What you will do — Reproduce, from the lines below, exactly the stretch that begins at the line containing "Felírva (7, 404, 45, 423)" and ends at the line containing "Kriván Bálint CBVOEN (174, 48, 293, 67)", both included.

Source data
+ + + + +

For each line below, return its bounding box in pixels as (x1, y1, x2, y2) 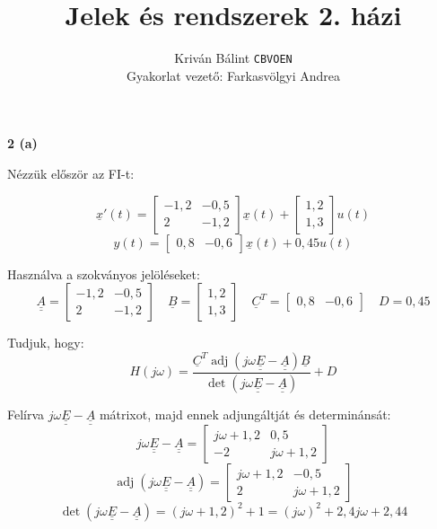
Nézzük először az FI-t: (7, 163, 135, 182)
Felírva (7, 404, 45, 423)
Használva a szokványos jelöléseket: (7, 264, 200, 283)
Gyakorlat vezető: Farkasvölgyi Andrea (126, 66, 341, 84)
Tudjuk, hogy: (7, 333, 84, 352)
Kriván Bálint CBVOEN (174, 48, 293, 67)
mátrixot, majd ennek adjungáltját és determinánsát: (99, 404, 391, 423)

+ + + + +

Response area —
Felírva (7, 404, 45, 423)
Használva a szokványos jelöléseket: (7, 264, 200, 283)
Gyakorlat vezető: Farkasvölgyi Andrea (126, 66, 341, 84)
Tudjuk, hogy: (7, 333, 84, 352)
Kriván Bálint CBVOEN (174, 48, 293, 67)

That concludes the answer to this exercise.